# Scrape Shot Chart PoC

NOTE: install tesseract first

In [None]:
!pip install numpy pillow pytesseract pymupdf

In [None]:
from PIL import Image, ImageDraw, ImageFilter
import pytesseract
from pytesseract import Output

import numpy as np
import pymupdf
from typing import List, Dict
from pathlib import Path

# replace with the path to tesseract on your machine
# from a terminal run: 'which tesseract'
pytesseract.pytesseract.tesseract_cmd = r'/usr/bin/tesseract'

In [None]:
def pdf_to_pngs(pdf_fname: str) -> List:
    pdffile = Path(pdf_fname)
    img_fnames = []
    doc = pymupdf.open(pdffile)
    for page_index in range(doc.page_count):
        page = doc.load_page(page_index)  
        pix = page.get_pixmap(dpi=600)
        output_fname = Path(f"{pdffile.stem}_{str(page_index)}.png")
        img_fnames.append(output_fname)
        pix.save(output_fname)

    return img_fnames

In [None]:
def split_team_imgs(shot_chart_img_fname: str) -> (Image, Image):
    img = Image.open(shot_chart_img_fname).convert('RGB')

    left = 1200
    top = 1400
    right = img.size[0] - 1200
    bottom = img.size[1] - 1000
    img = img.crop((left, top, right, bottom))
    # use only the red_channel from the image
    red_channel, _, blue_channel = img.split()
    red_channel

    # adjust the pixels on the left side
    a = np.asarray(red_channel).copy()
    #a[a > 25] = 255
    a[a != 0] = 255
    team_a_img = Image.fromarray(a)

    # adjust the pixels on the right side
    a = np.asarray(blue_channel).copy()
    a[a != 0] = 255
    team_b_img = Image.fromarray(a).convert('RGB')
    
    return (team_a_img, team_b_img)

In [None]:
def has_numbers(in_str: str) -> bool:
    return any(char.isdigit() for char in in_str.strip())

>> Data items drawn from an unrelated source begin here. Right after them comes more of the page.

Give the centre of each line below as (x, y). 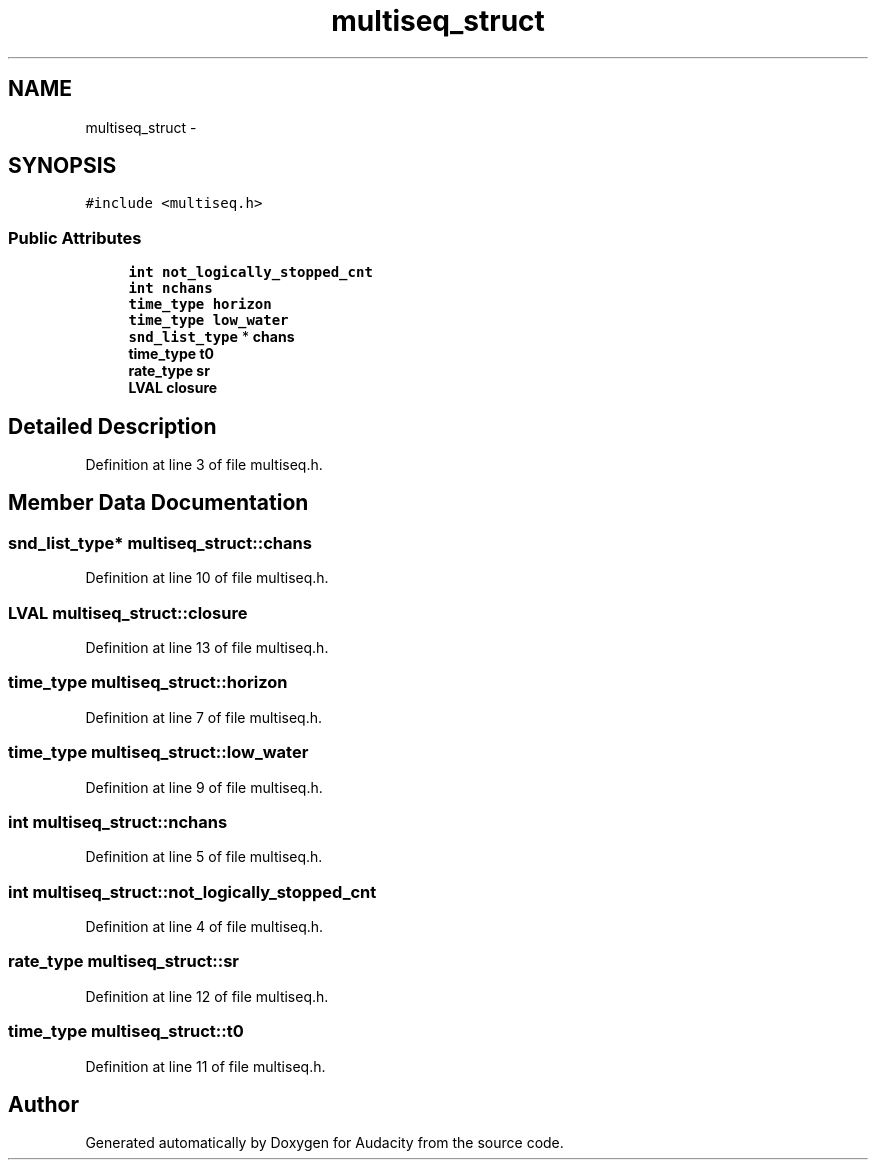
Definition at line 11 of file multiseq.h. (205, 1066)
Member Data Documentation (158, 503)
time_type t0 (171, 354)
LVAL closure (173, 388)
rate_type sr (169, 371)
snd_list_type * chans (211, 337)
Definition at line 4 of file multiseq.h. (204, 926)
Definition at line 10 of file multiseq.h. (207, 578)
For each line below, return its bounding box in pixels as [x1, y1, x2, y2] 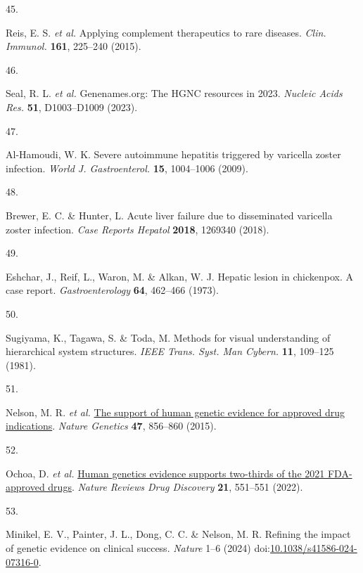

def has_shot_status_code(in_str: str) -> bool:
    return any(c in "<>+-o" for c in in_str.strip())

In [None]:
def extract_team_shots(team_shot_chart_img: Image) -> (List, Image):
    #processed_img = team_shot_chart_img.copy().filter(ImageFilter.CONTOUR)
    #processed_img = team_shot_chart_img.filter(ImageFilter.MinFilter(3))
    #processed_img = team_shot_chart_img.filter(ImageFilter.MinFilter(3)).filter(ImageFilter.SHARPEN)
    #processed_img = team_shot_chart_img.filter(ImageFilter.SHARPEN)
    processed_img = team_shot_chart_img.filter(ImageFilter.EDGE_ENHANCE_MORE)
    

    custom_config = r'-c tessedit_char_whitelist=1234567890><+-o --psm 11'
    #custom_config = r'--psm 6'
    #custom_config = r'--psm 11'
    
    img = np.array(processed_img)
    d = pytesseract.image_to_data(img, output_type=Output.DICT, config=custom_config)
    n_boxes = len(d['level'])
    data = []
    draw = ImageDraw.Draw(processed_img)

    for i in range(n_boxes):
        #if (len(d['text'][i].strip()) > 1):
        if (has_numbers(d['text'][i])) & (has_shot_status_code(d['text'][i])) & (" " not in d['text'][i]):
            (x, y, w, h) = (d['left'][i], d['top'][i], d['width'][i], d['height'][i])
            draw.rectangle([x, y, x + w, y + h], outline="red", width=2) # in-place operation
            data.append({"label": d['text'][i], "chart_xy": (x, y)})

    return (data, processed_img)

In [None]:
def get_shots_summary(team_data) -> Dict:
    results = {"goals" : 0, "ssp" : 0, "ssg" : 0, "spg" : 0}
    for d in team_data:
        label = d['label']
        code = label[0] if has_shot_status_code(label[0]) else label[-1]

        match code:
            case 'o':
                results["goals"] += 1
            case '<':
                results["ssp"] += 1
            case '>':
                results["ssp"] += 1
            case '+':
                results["ssg"] += 1
            case '-':
                results["spg"] += 1
                
    return results

In [None]:
def scrape_shot_chart(shot_chart_img_fname: str, include_imgs=False) -> Dict:
    team_a_img, team_b_img = split_team_imgs(shot_chart_img_fname)

    team_a_data, team_a_data_img = extract_team_shots(team_a_img)
    team_b_data, team_b_data_img = extract_team_shots(team_b_img)

    results = {
        "team_a": {"data" : team_a_data, "shots_summary" : get_shots_summary(team_a_data)},
        "team_b": {"data" : team_b_data, "shots_summary" : get_shots_summary(team_b_data)}
    }
    
    if include_imgs:
        results["team_a"]["imgs"] = [team_a_img, team_a_data_img]
        results["team_b"]["imgs"] = [team_b_img, team_b_data_img]

    return results

In [None]:
!curl -v --skip-existing "https://www.iihf.com/pdf/757/ihm757a04_77a_3_0" -o "2024-12-26_FIN-CAN.pdf"

In [None]:
pdf_to_pngs("2024-12-26_FIN-CAN.pdf")

In [None]:
results = scrape_shot_chart("2024-12-26_FIN-CAN_0.png")

In [None]:
results

In [None]:
img = Image.open("2024-12-26_FIN-CAN_0.png")
img